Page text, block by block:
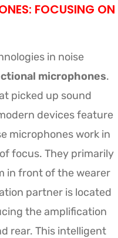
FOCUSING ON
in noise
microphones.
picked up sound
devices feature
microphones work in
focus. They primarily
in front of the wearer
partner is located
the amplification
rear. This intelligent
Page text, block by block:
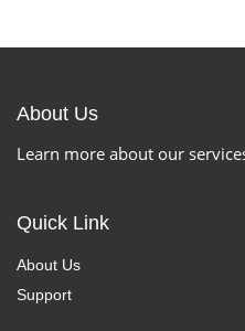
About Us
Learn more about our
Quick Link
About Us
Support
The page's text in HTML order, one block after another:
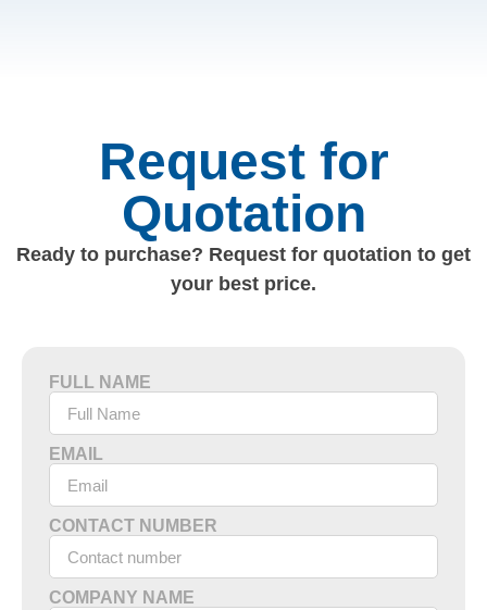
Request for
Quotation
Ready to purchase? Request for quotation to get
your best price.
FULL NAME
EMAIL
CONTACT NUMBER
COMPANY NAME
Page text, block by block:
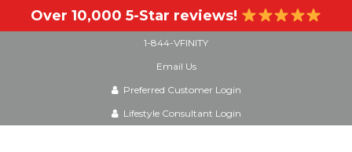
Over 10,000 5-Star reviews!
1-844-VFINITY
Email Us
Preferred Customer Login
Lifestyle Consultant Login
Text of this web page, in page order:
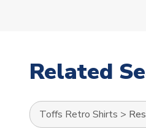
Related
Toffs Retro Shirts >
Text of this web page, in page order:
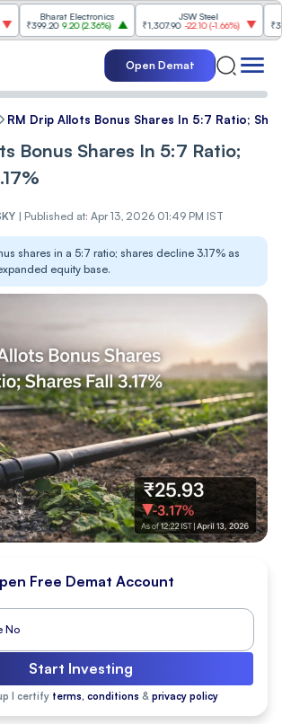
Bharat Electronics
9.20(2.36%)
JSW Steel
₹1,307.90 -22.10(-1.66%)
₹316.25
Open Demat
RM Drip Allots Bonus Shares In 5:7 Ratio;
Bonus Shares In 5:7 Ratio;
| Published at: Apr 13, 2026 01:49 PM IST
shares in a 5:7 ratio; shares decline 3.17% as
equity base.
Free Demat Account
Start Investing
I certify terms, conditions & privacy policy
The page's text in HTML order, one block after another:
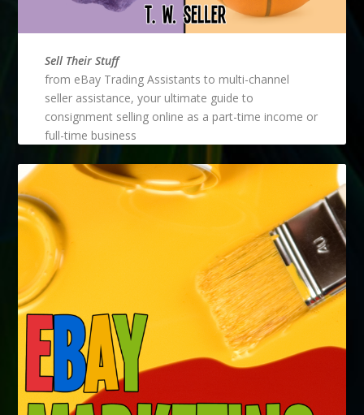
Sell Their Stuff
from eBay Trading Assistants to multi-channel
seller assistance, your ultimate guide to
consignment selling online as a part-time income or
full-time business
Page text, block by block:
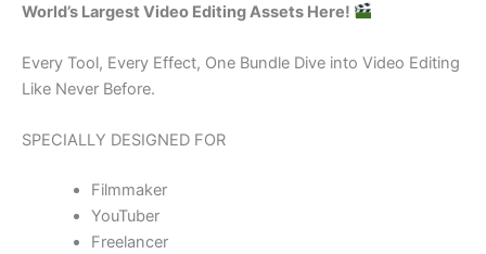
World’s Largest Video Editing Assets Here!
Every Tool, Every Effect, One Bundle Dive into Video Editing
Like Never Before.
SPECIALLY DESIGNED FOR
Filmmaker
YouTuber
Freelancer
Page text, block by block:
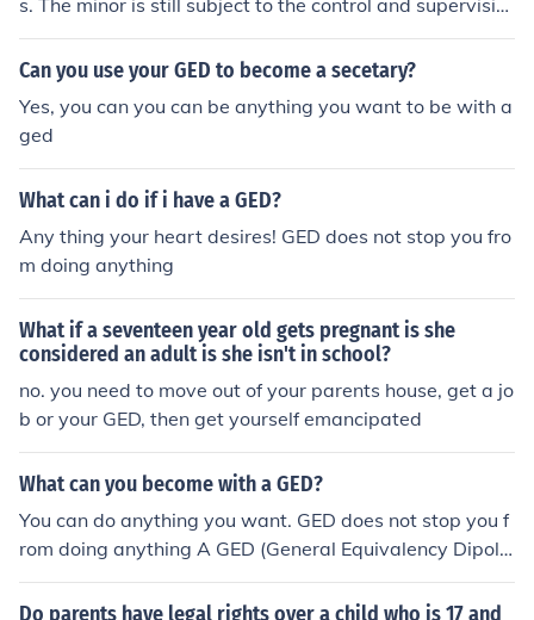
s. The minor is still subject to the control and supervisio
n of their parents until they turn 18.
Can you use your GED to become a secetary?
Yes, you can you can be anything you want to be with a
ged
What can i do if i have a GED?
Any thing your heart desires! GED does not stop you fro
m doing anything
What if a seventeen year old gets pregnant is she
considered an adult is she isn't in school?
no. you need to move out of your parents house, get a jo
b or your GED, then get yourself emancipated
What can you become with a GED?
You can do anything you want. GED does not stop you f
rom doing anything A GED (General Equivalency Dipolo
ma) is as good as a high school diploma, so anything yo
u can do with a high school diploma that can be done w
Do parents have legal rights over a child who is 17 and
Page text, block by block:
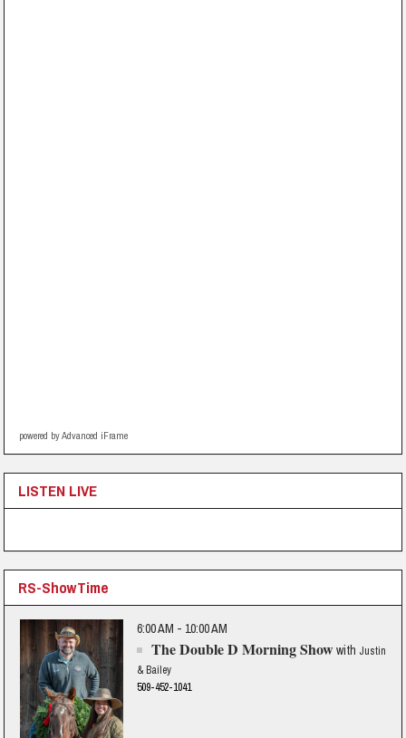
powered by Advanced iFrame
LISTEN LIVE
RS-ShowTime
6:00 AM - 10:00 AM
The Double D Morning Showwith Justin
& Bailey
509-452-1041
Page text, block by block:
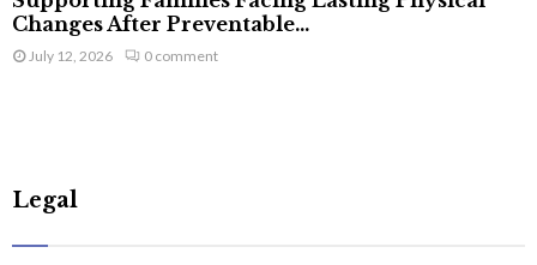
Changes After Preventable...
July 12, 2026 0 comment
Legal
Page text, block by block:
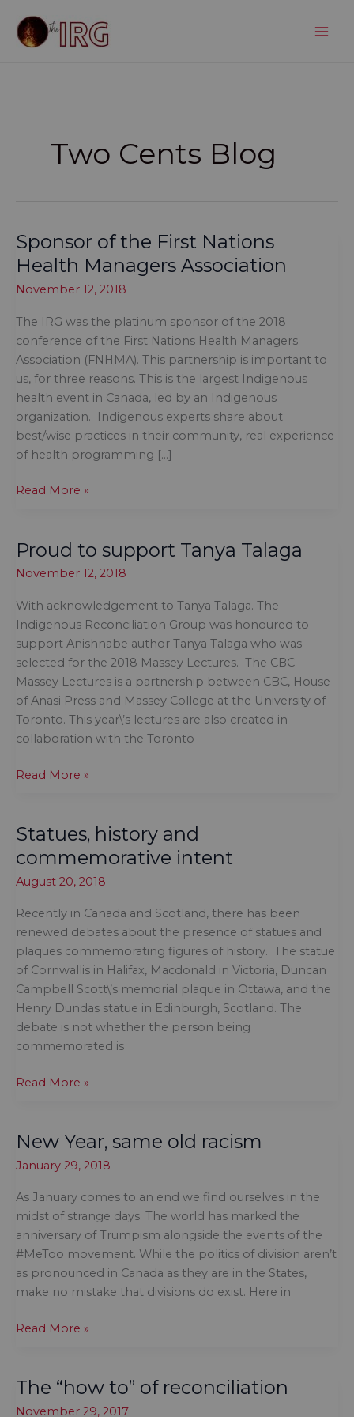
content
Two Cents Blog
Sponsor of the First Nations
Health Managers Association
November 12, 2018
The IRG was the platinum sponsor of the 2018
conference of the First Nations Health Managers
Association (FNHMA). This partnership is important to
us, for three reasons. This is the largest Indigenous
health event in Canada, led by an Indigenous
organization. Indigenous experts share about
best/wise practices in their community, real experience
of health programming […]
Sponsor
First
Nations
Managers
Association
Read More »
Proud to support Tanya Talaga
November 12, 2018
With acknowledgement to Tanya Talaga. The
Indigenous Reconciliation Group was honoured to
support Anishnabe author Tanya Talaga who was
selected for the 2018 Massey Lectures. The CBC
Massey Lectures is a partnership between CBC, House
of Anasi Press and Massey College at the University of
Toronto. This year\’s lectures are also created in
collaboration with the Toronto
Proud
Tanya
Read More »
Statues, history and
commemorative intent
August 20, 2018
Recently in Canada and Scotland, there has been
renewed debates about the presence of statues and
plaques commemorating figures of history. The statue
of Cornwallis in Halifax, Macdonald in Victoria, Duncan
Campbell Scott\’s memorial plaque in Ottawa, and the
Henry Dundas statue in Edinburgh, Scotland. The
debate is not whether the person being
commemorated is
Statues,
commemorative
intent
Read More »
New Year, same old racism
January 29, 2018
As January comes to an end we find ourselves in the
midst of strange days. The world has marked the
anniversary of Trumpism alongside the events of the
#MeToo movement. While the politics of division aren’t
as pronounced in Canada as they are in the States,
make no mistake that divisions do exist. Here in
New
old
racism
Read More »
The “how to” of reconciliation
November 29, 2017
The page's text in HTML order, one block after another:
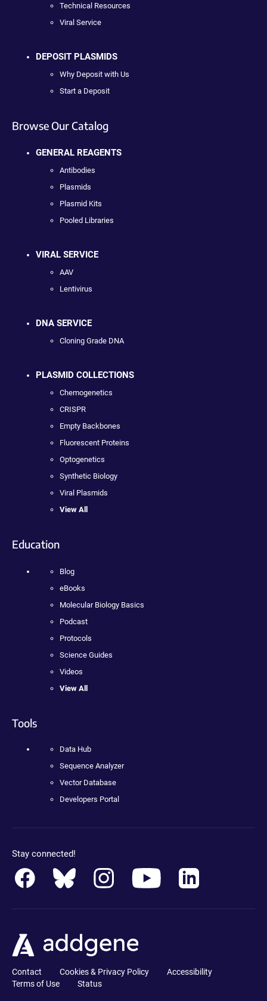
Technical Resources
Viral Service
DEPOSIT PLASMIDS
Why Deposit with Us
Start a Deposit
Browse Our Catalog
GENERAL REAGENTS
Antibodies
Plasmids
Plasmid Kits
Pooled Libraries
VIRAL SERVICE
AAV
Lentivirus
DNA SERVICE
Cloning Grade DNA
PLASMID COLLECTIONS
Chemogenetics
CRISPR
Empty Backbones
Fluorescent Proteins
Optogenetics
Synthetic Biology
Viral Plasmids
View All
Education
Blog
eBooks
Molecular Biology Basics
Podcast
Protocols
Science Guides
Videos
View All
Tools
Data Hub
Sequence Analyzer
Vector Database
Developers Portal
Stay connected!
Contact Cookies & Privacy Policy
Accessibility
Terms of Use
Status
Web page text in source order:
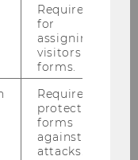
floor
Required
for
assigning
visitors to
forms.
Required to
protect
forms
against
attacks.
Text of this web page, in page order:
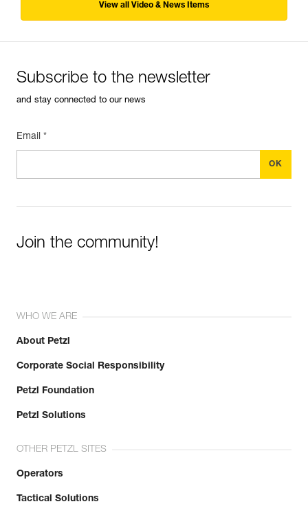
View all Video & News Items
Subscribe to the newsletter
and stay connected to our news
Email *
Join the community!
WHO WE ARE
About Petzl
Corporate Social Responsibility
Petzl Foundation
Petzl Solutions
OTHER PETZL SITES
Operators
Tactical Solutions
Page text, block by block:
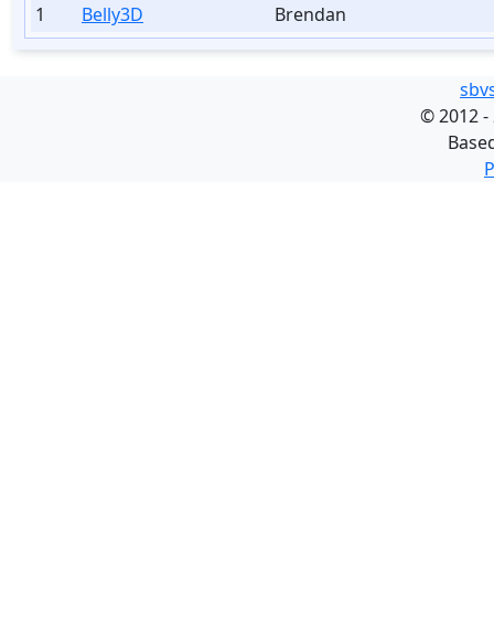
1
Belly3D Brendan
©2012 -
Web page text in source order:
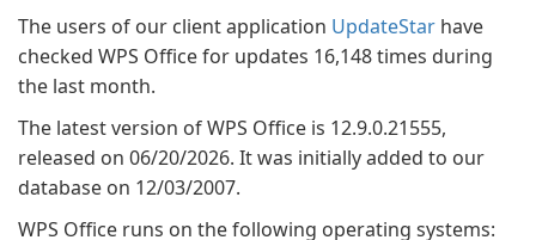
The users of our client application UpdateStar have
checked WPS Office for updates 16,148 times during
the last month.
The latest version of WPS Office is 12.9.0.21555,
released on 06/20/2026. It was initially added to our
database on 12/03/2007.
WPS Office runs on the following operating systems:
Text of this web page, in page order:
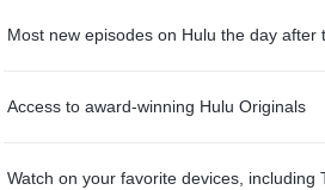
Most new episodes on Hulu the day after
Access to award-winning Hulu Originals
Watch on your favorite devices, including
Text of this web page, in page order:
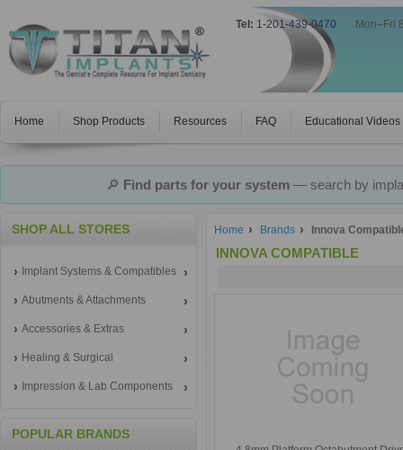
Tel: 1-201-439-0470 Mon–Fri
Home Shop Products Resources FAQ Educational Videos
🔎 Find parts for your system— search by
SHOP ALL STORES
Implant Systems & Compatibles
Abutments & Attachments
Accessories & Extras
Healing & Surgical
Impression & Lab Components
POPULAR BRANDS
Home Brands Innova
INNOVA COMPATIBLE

────────────────

--- Your instructions ---
Keep each line of the records exactly as it is while transcribing them, but leave the images behind.

--- Your solution ---
Page text, block by block:
FOCUSING ON
in noise
microphones.
picked up sound
devices feature
microphones work in
focus. They primarily
in front of the wearer
partner is located
the amplification
rear. This intelligent
Page text, block by block:
About Us
Learn more about our
Quick Link
About Us
Support
The page's text in HTML order, one block after another:
Request for
Quotation
Ready to purchase? Request for quotation to get
your best price.
FULL NAME
EMAIL
CONTACT NUMBER
COMPANY NAME
Page text, block by block:
Over 10,000 5-Star reviews!
1-844-VFINITY
Email Us
Preferred Customer Login
Lifestyle Consultant Login
Text of this web page, in page order:
Related
Toffs Retro Shirts >
Text of this web page, in page order:
Bharat Electronics
9.20(2.36%)
JSW Steel
₹1,307.90 -22.10(-1.66%)
₹316.25
Open Demat
RM Drip Allots Bonus Shares In 5:7 Ratio;
Bonus Shares In 5:7 Ratio;
| Published at: Apr 13, 2026 01:49 PM IST
shares in a 5:7 ratio; shares decline 3.17% as
equity base.
Free Demat Account
Start Investing
I certify terms, conditions & privacy policy
The page's text in HTML order, one block after another:
Sell Their Stuff
from eBay Trading Assistants to multi-channel
seller assistance, your ultimate guide to
consignment selling online as a part-time income or
full-time business
Page text, block by block:
World’s Largest Video Editing Assets Here!
Every Tool, Every Effect, One Bundle Dive into Video Editing
Like Never Before.
SPECIALLY DESIGNED FOR
Filmmaker
YouTuber
Freelancer
Page text, block by block:
s. The minor is still subject to the control and supervisio
n of their parents until they turn 18.
Can you use your GED to become a secetary?
Yes, you can you can be anything you want to be with a
ged
What can i do if i have a GED?
Any thing your heart desires! GED does not stop you fro
m doing anything
What if a seventeen year old gets pregnant is she
considered an adult is she isn't in school?
no. you need to move out of your parents house, get a jo
b or your GED, then get yourself emancipated
What can you become with a GED?
You can do anything you want. GED does not stop you f
rom doing anything A GED (General Equivalency Dipolo
ma) is as good as a high school diploma, so anything yo
u can do with a high school diploma that can be done w
Do parents have legal rights over a child who is 17 and
Page text, block by block:
powered by Advanced iFrame
LISTEN LIVE
RS-ShowTime
6:00 AM - 10:00 AM
The Double D Morning Showwith Justin
& Bailey
509-452-1041
Page text, block by block:
Changes After Preventable...
July 12, 2026 0 comment
Legal
Page text, block by block:
content
Two Cents Blog
Sponsor of the First Nations
Health Managers Association
November 12, 2018
The IRG was the platinum sponsor of the 2018
conference of the First Nations Health Managers
Association (FNHMA). This partnership is important to
us, for three reasons. This is the largest Indigenous
health event in Canada, led by an Indigenous
organization. Indigenous experts share about
best/wise practices in their community, real experience
of health programming […]
Sponsor
First
Nations
Managers
Association
Read More »
Proud to support Tanya Talaga
November 12, 2018
With acknowledgement to Tanya Talaga. The
Indigenous Reconciliation Group was honoured to
support Anishnabe author Tanya Talaga who was
selected for the 2018 Massey Lectures. The CBC
Massey Lectures is a partnership between CBC, House
of Anasi Press and Massey College at the University of
Toronto. This year\’s lectures are also created in
collaboration with the Toronto
Proud
Tanya
Read More »
Statues, history and
commemorative intent
August 20, 2018
Recently in Canada and Scotland, there has been
renewed debates about the presence of statues and
plaques commemorating figures of history. The statue
of Cornwallis in Halifax, Macdonald in Victoria, Duncan
Campbell Scott\’s memorial plaque in Ottawa, and the
Henry Dundas statue in Edinburgh, Scotland. The
debate is not whether the person being
commemorated is
Statues,
commemorative
intent
Read More »
New Year, same old racism
January 29, 2018
As January comes to an end we find ourselves in the
midst of strange days. The world has marked the
anniversary of Trumpism alongside the events of the
#MeToo movement. While the politics of division aren’t
as pronounced in Canada as they are in the States,
make no mistake that divisions do exist. Here in
New
old
racism
Read More »
The “how to” of reconciliation
November 29, 2017
The page's text in HTML order, one block after another:
Technical Resources
Viral Service
DEPOSIT PLASMIDS
Why Deposit with Us
Start a Deposit
Browse Our Catalog
GENERAL REAGENTS
Antibodies
Plasmids
Plasmid Kits
Pooled Libraries
VIRAL SERVICE
AAV
Lentivirus
DNA SERVICE
Cloning Grade DNA
PLASMID COLLECTIONS
Chemogenetics
CRISPR
Empty Backbones
Fluorescent Proteins
Optogenetics
Synthetic Biology
Viral Plasmids
View All
Education
Blog
eBooks
Molecular Biology Basics
Podcast
Protocols
Science Guides
Videos
View All
Tools
Data Hub
Sequence Analyzer
Vector Database
Developers Portal
Stay connected!
Contact Cookies & Privacy Policy
Accessibility
Terms of Use
Status
Web page text in source order:
floor
Required
for
assigning
visitors to
forms.
Required to
protect
forms
against
attacks.
Text of this web page, in page order:
View all Video & News Items
Subscribe to the newsletter
and stay connected to our news
Email *
Join the community!
WHO WE ARE
About Petzl
Corporate Social Responsibility
Petzl Foundation
Petzl Solutions
OTHER PETZL SITES
Operators
Tactical Solutions
Page text, block by block:
1
Belly3D Brendan
©2012 -
Web page text in source order:
The users of our client application UpdateStar have
checked WPS Office for updates 16,148 times during
the last month.
The latest version of WPS Office is 12.9.0.21555,
released on 06/20/2026. It was initially added to our
database on 12/03/2007.
WPS Office runs on the following operating systems:
Text of this web page, in page order:
Most new episodes on Hulu the day after
Access to award-winning Hulu Originals
Watch on your favorite devices, including
Text of this web page, in page order:
Tel: 1-201-439-0470 Mon–Fri
Home Shop Products Resources FAQ Educational Videos
🔎 Find parts for your system— search by
SHOP ALL STORES
Implant Systems & Compatibles
Abutments & Attachments
Accessories & Extras
Healing & Surgical
Impression & Lab Components
POPULAR BRANDS
Home Brands Innova
INNOVA COMPATIBLE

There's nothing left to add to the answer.